▶

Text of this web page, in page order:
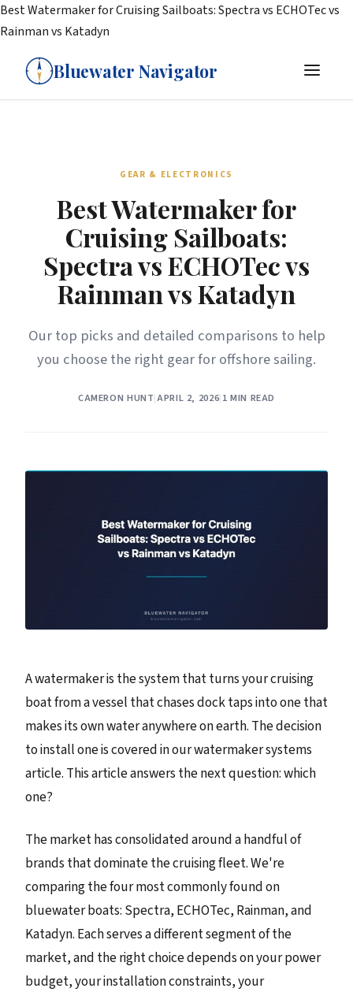
Best Watermaker for Cruising Sailboats: Spectra vs ECHOTec vs
Rainman vs Katadyn
Bluewater Navigator
GEAR & ELECTRONICS
Best Watermaker for
Cruising Sailboats:
Spectra vs ECHOTec vs
Rainman vs Katadyn
Our top picks and detailed comparisons to help
you choose the right gear for offshore sailing.
CAMERON HUNT|APRIL 2, 2026|1 MIN READ
A watermaker is the system that turns your cruising
boat from a vessel that chases dock taps into one that
makes its own water anywhere on earth. The decision
to install one is covered in our watermaker systems
article. This article answers the next question: which
one?
The market has consolidated around a handful of
brands that dominate the cruising fleet. We're
comparing the four most commonly found on
bluewater boats: Spectra, ECHOTec, Rainman, and
Katadyn. Each serves a different segment of the
market, and the right choice depends on your power
budget, your installation constraints, your
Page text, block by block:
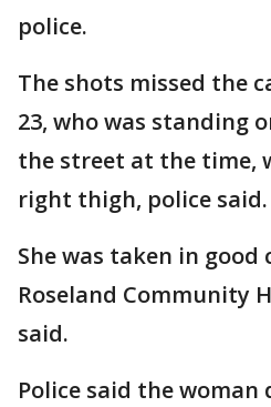
police.
The shots missed the
23, who was standing
the street at the time,
right thigh, police said.
She was taken in
Roseland Community
said.
Police said the
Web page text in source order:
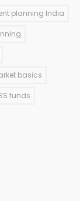
planning India
basics
funds
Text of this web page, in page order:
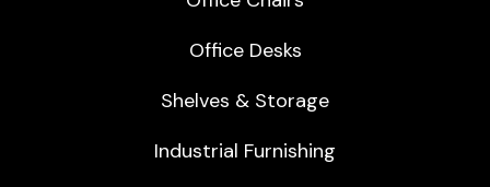
Office Desks
Shelves & Storage
Industrial Furnishing
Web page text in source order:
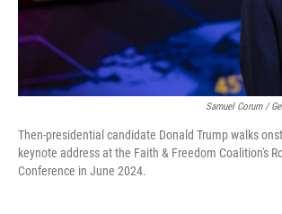
Samuel Corum /
Then-presidential candidate Donald Trump walks
keynote address at the Faith & Freedom Coalition's
Conference in June 2024.

◀

Your objective:
Without the pictures, restate each entry exactly.

Answer to this exercise:
Text of this web page, in page order:
Best Watermaker for Cruising Sailboats: Spectra vs ECHOTec vs
Rainman vs Katadyn
Bluewater Navigator
GEAR & ELECTRONICS
Best Watermaker for
Cruising Sailboats:
Spectra vs ECHOTec vs
Rainman vs Katadyn
Our top picks and detailed comparisons to help
you choose the right gear for offshore sailing.
CAMERON HUNT|APRIL 2, 2026|1 MIN READ
A watermaker is the system that turns your cruising
boat from a vessel that chases dock taps into one that
makes its own water anywhere on earth. The decision
to install one is covered in our watermaker systems
article. This article answers the next question: which
one?
The market has consolidated around a handful of
brands that dominate the cruising fleet. We're
comparing the four most commonly found on
bluewater boats: Spectra, ECHOTec, Rainman, and
Katadyn. Each serves a different segment of the
market, and the right choice depends on your power
budget, your installation constraints, your
Page text, block by block:
police.
The shots missed the
23, who was standing
the street at the time,
right thigh, police said.
She was taken in
Roseland Community
said.
Police said the
Web page text in source order:
planning India
basics
funds
Text of this web page, in page order:
Office Desks
Shelves & Storage
Industrial Furnishing
Web page text in source order:
Samuel Corum /
Then-presidential candidate Donald Trump walks
keynote address at the Faith & Freedom Coalition's
Conference in June 2024.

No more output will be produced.